DXVA/D3D11VideoContext: decoding stalls rendering thread


we decode multiple h.264 streams (from 720p up to 4k) concurrently using a mixture of DXVA/D3D11VideoDecoder-accelerated and software decoding. The D3D11VideoDecoder-based decoding is performed in separated threads. The UI and video is rendered via DirectX/Direct2D on the main thread. The problem is that both D2D/DX and the Decoder seem to lock the device during operation, rendering concurrent decoding practically useless. D3D11VideoContext::DecoderEndFrame takes up to 30ms for the first few frames (not necessarily i-frames, since i-frames later in the stream show acceptable performance). During operation, DecoderEndFrame locks the rendering to the D3DDevice on the main thread which leads to stuttering in the ui.
Is there any chance to get rid of the lock-contention on the device? If not, what’s the point of hw-accelerated decoding if there’s fighting for HW resources used for normal rendering?

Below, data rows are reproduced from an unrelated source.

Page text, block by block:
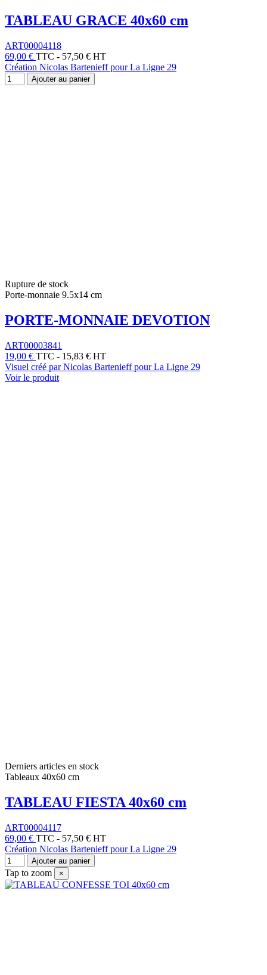
TABLEAU GRACE 40x60 cm
ART00004118
69,00 € TTC - 57,50 € HT
Création Nicolas Bartenieff pour La Ligne 29
Ajouter au panier
Rupture de stock
Porte-monnaie 9.5x14 cm
PORTE-MONNAIE DEVOTION
ART00003841
19,00 € TTC - 15,83 € HT
Visuel créé par Nicolas Bartenieff pour La Ligne 29
Voir le produit
Derniers articles en stock
Tableaux 40x60 cm
TABLEAU FIESTA 40x60 cm
ART00004117
69,00 € TTC - 57,50 € HT
Création Nicolas Bartenieff pour La Ligne 29
Ajouter au panier
Tap to zoom ×
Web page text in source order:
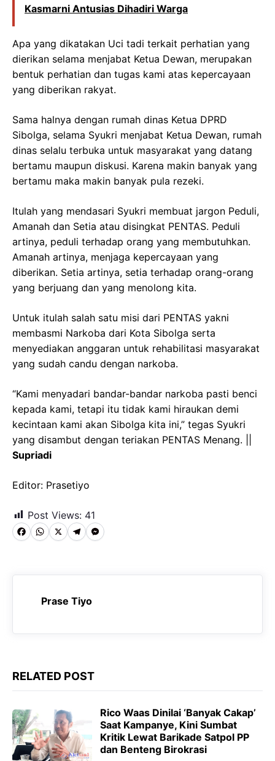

Edit: ID3D11VideoContext is only obtainable from the immediate context, deferred contexts dont seem to implement this interface.

We also have support for Intel Quick-Sync via MediaSDK, the H.264 decoders in Intel-CPUs dont show this behavior. Only dedicated Nvidia (and AMD) GPUs when fed through the DXVA/D3D11VideoDecoder interfaces.

Thanks alot for any hints and tips in advance!